NYT: Roiled by Election, Facebook Struggles to Balance Civility and Growth. "The change was part of the 'break glass' plans Facebook had spent months developing for the aftermath of a contested election. It resulted in a spike in visibility for big, mainstream publishers like CNN, The New York Times and NPR, while posts from highly engaged hyperpartisan pages, such as Breitbart and Occupy Democrats, became less visible, the employees said." It's always nice to mix in a little nonfiction.

6

Retail Gating

"The forces propelling online shopping were set in motion long before the pandemic. But charting the decline of many brick-and-mortar stores and the simultaneous growth of e-commerce in the past seven months is like watching the industry's evolution, and its impact on the broader economy, on fast forward.

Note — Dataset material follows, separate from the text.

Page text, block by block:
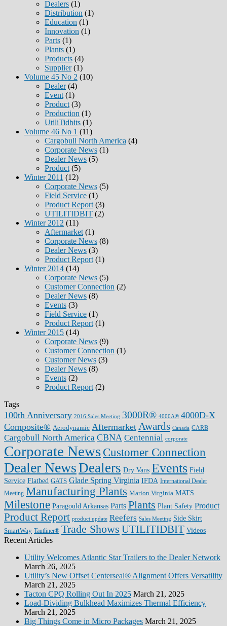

In the future, 2020 will be seen as a major inflection point for retail." NYT: As Customers Move Online, So Does the Holiday Shopping Season. (Or, why your favorite mall is turning into a distribution center.)

7

Party of None

"Most people told me that they wouldn't eat at just any restaurant; they'd have to see 'precautions' in place. Peoples' desired precautions ranged from the waitstaff wearing masks to air purifiers to seeing tables spaced apart with partitions separating them. One couple told me, charmingly, that during the pandemic they will eat only in restaurants they are already 'familiar with,' as though knowing your way around a menu can protect you from an invisible virus." Long story short: Don't Eat Inside a Restaurant.

8

Tis the Season

"If the Justice Department plan moves forward, 13 people will have faced death by lethal injection during the Trump administration. Legal experts who follow capital punishment said that would be the most since the presidency of Franklin Delano Roosevelt, who served 12 years in office before his death in 1945." NPR: U.S. To Continue Executions Through Transition In Break With Precedent.

9

‘Dox News

"The New York Post reported that guests, mostly unmasked, crammed inside the Yetev Lev temple in Williamsburg for the Nov. 8 wedding of Yoel Teitelbaum, a grandson of Satmar Grand Rabbi Aaron Teitelbaum, in blatant violation of coronavirus restrictions that ban large indoor gatherings. The synagogue has a capacity of 7,000 people." Cuomo: Massive Orthodox wedding in Brooklyn disrespectful. (A 7K person Jewish wedding gives new meaning to the phrase, In case of emergency break glass...)

10

Bottom of the News

"I was pleasantly surprised by all three of these wines. They met a lot of my qualifications, which includes, taste, aromas, complexity, as well as finish. So if I were to say bring something that was less expensive to my friends but from California, I would go with The Collection." Need a cheap holiday wine? A sommelier rated 11 low-cost wines. TLDR: Head to Target.

+ Jeopardy! record-holder Ken Jennings will be the first in a series of interim hosts replacing Alex Trebek when the show resumes production next Monday.

+ 15 Moving Facts About Planes, Trains and Automobiles. (Watching this movie is as close as you should come to traveling this weekend.)